The "roots" of the project began in the late 1960s when Truman G. Madsen invited Dean C. Jessee, then an employee of the Church Historian's Office, to contribute documents relating to Joseph Smith and early Mormonism to issues of BYU Studies. In 1972, Leonard J. Arrington was appointed the Church Historian and he directed Jessee to continue to "locate, collect, and transcribe Smith's writings." This resulted in Jessee's 1984 publication, The Personal Writings of Joseph Smith, followed by the two volume Papers of Joseph Smith, the first in 1989 and the second in 1992. This preliminary publication of Smith's documents was important to the creation of the biography Joseph Smith: Rough Stone Rolling, which Richard Bushman published in 2005.

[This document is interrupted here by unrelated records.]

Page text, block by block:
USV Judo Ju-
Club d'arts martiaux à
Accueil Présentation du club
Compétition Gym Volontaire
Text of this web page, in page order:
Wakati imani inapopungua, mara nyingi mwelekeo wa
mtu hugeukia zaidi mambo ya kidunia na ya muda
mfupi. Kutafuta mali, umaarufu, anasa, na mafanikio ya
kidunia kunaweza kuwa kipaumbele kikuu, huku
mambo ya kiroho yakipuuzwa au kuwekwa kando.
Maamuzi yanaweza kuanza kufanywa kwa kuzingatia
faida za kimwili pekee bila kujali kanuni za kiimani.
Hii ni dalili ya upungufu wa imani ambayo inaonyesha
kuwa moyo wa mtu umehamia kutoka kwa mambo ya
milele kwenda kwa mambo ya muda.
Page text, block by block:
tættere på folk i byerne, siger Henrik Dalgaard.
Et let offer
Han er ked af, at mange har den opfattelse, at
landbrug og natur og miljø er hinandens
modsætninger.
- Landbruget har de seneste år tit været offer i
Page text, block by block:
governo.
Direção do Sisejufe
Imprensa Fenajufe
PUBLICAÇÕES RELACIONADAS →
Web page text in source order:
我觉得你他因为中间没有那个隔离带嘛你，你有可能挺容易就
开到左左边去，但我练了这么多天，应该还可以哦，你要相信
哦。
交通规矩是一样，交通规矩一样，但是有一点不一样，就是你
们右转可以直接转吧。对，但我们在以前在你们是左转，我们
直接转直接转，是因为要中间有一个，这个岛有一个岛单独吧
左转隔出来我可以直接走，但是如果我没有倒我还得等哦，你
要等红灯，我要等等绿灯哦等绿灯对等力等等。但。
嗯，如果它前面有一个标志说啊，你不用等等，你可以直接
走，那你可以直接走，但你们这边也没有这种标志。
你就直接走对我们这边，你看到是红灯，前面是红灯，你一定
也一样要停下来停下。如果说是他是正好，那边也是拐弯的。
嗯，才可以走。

In 2001, Jessee's project became a joint venture between Brigham Young University's (BYU) Joseph Fielding Smith Institute and the LDS Church Archives. The project was renamed The Joseph Smith Papers and expanded with added funding from Larry H. and Gail Miller. (The Millers provided a donation of $10 million in bonds and additional cash contributions.) In June 2004, the project received endorsement by the National Historical Publications and Records Commission, a division of the US National Archives, ensuring research was conducted according to the highest scholarly standards. The project was moved to Salt Lake City in 2005, when BYU's Joseph Fielding Smith Institute dissolved.

===Publishing===
In February 2008, the Church Historian's Press, was established "for publishing works related to the Church's origin and growth." The publication of The Joseph Smith Papers was the press's initial project. Marlin K. Jensen, Church Historian and Recorder at the time of the press' establishment, said the papers project would include "journals, diaries, correspondence, articles and notices. Everything of a written nature Joseph Smith generated, or over which he had oversight." (Note: High resolution images of many of the original documents had previously been published by Brigham Young University Press in 2002 as part of Selected Collections from the Archives of The Church of Jesus Christ of Latter-day Saints. The two volume set contains 76 DVDs of images from 1830 to 1923, including complete images of the Joseph Smith Collection, circa 1831–1844, the Revelations Collections, circa 1831–1876, architectural drawings of the Nauvoo Temple, and several volumes containing minutes from meetings Joseph Smith attended or oversaw.) Prior to publication of the documents, transcripts of the manuscripts were verified three times, and annotation was supplied to provide the historical context for each document.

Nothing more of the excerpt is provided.